Data from the U.S. Bureau of Labor Statistics highlights that the number of shoot days for television production fell from 18,560 in 2021 to 7,716 in 2024, reflecting a sharp decline in on-location production by 22.4% in the first quarter of 2025 compared to the same period the previous year. The concerning drop in production activity has sparked discussions around the need for increased tax incentives to prevent further job losses in the state.

Amidst the crisis, California Governor Gavin Newsom has proposed raising the state’s annual film and television tax credits from $330 million to $750 million. This proposal aims to reverse the ongoing decline and attract more productions back to California, which has seen many move to locations offering more substantial tax breaks, some as high as 40% from European countries.

Matthew Belloni, an industry analyst, describes the situation as a “triage situation,” indicating a critical need for emergency measures to revive the local industry. Despite the initiatives proposed at the state level, skepticism remains regarding California’s capacity to offer sufficient incentives to compete with other jurisdictions.
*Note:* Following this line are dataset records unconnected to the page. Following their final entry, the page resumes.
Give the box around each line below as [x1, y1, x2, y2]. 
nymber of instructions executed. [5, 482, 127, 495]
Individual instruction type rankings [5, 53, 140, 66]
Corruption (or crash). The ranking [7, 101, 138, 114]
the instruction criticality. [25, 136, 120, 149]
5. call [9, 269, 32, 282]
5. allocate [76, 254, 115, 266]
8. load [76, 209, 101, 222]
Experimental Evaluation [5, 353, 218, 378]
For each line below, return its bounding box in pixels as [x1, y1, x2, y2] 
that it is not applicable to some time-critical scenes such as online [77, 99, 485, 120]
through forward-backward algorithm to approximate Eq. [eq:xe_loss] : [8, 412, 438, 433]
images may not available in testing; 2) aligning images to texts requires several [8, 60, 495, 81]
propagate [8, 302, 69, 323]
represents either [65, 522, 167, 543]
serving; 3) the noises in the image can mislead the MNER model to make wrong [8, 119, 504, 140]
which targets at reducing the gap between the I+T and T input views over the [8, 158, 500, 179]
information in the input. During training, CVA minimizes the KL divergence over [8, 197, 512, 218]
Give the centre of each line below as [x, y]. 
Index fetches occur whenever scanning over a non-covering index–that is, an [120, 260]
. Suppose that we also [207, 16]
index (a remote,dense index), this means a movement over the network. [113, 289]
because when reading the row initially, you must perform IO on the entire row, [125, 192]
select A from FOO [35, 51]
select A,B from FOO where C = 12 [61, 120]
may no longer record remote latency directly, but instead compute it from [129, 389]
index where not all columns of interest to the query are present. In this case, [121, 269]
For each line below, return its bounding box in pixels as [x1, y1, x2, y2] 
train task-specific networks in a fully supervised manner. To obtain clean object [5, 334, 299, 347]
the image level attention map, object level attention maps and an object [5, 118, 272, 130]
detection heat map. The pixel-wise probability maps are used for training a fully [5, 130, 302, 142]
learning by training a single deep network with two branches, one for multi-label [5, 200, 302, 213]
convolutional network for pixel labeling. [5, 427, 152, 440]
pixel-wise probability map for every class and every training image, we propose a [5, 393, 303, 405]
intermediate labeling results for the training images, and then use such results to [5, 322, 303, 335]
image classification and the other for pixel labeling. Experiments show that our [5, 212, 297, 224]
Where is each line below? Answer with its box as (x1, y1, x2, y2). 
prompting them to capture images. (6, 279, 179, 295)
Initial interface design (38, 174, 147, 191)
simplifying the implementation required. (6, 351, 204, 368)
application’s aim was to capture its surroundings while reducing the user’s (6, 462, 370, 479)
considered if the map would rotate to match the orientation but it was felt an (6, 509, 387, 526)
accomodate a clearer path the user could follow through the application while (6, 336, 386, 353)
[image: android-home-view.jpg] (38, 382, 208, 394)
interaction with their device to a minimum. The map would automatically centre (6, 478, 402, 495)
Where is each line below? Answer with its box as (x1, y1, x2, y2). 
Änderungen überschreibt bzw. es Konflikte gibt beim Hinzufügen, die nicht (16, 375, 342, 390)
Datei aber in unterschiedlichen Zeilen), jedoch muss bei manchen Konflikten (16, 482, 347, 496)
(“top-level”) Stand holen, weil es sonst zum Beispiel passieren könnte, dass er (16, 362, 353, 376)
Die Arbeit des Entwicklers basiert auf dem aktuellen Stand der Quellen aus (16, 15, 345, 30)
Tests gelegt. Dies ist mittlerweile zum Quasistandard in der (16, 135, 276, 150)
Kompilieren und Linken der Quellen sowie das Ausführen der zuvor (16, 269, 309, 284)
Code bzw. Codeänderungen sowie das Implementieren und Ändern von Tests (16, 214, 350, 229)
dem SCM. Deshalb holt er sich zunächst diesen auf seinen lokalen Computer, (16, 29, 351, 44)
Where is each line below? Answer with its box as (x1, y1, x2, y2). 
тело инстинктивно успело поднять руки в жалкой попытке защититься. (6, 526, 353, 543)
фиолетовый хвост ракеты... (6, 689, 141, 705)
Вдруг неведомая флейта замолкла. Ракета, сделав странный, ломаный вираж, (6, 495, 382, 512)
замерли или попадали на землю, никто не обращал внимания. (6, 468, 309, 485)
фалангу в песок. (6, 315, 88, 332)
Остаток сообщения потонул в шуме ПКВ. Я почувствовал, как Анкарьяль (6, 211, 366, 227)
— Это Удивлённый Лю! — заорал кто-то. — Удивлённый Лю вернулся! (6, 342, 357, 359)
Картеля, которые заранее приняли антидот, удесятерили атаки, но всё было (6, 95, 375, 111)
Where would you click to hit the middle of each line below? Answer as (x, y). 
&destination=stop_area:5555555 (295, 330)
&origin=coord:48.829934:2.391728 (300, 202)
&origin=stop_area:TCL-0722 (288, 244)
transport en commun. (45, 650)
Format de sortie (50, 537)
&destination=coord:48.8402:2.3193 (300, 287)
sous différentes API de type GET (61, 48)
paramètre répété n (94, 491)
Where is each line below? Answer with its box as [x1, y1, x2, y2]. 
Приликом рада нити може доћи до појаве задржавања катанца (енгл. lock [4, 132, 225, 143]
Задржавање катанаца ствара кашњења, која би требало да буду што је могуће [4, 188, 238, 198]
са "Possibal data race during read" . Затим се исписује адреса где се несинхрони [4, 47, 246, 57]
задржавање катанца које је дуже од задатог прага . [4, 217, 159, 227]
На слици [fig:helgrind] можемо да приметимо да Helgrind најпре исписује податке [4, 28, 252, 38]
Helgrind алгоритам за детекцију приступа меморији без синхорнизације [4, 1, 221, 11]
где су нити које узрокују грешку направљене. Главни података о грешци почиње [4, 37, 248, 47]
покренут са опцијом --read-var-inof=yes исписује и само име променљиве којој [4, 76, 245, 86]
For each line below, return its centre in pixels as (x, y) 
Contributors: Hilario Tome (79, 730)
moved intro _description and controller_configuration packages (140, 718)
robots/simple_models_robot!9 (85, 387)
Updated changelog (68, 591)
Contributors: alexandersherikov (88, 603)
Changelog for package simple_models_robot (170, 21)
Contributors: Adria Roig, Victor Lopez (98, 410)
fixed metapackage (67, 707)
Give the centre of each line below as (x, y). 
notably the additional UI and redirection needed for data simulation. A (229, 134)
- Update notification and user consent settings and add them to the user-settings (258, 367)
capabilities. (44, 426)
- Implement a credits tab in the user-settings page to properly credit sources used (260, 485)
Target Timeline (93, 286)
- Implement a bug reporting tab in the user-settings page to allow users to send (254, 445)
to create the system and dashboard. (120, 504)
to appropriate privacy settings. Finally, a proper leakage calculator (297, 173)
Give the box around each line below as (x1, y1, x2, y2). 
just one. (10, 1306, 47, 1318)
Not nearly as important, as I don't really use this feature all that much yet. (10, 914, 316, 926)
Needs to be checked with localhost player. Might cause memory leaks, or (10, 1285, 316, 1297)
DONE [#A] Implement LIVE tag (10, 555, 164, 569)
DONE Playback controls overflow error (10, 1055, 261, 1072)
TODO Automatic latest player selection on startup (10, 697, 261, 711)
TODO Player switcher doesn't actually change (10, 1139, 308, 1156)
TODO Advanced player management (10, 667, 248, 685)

Workers in Hollywood are facing severe financial concerns. For instance, Phil Mangano, a film and television editor, has had to apply for jobs outside the industry due to dwindling opportunities. Similarly, Heather Fink, a freelance sound utility worker, experienced significant financial struggles after the strikes, although she managed to secure a role with the popular show “Grey’s Anatomy.” Many in the industry are now exploring new careers or taking on side jobs to cope with the ongoing instability and financial challenges.

While the Otis College report reveals that the entertainment industry added nearly 15,000 jobs last year, this is not enough to recoup from the losses sustained during the strikes, with employment still 25% below pre-pandemic levels. The overall number of filming days has decreased by 42% compared to 2022, indicating a continuing trend away from California-based production efforts.

Many industry professionals remain without work and are grappling with mental health challenges amid the ongoing uncertainty. The industry now appears to be settling into a “new normal,” characterized by lower production levels compared to those prior to the strikes. In light of these challenges, a local initiative called “Stay in L.A.” has emerged, pushing for measures to encourage emergency interventions to restore local filming activities and promote more on-site production in Los Angeles.

The ongoing situation reflects a larger trend in the entertainment industry, where productions are increasingly opting for locations with more generous tax incentives, thus threatening California’s position as a leading hub for film and television. As the industry continues to evolve, stakeholders are concerned about maintaining the viability and growth of California’s creative sector, which has long been a driving force in the region’s economy.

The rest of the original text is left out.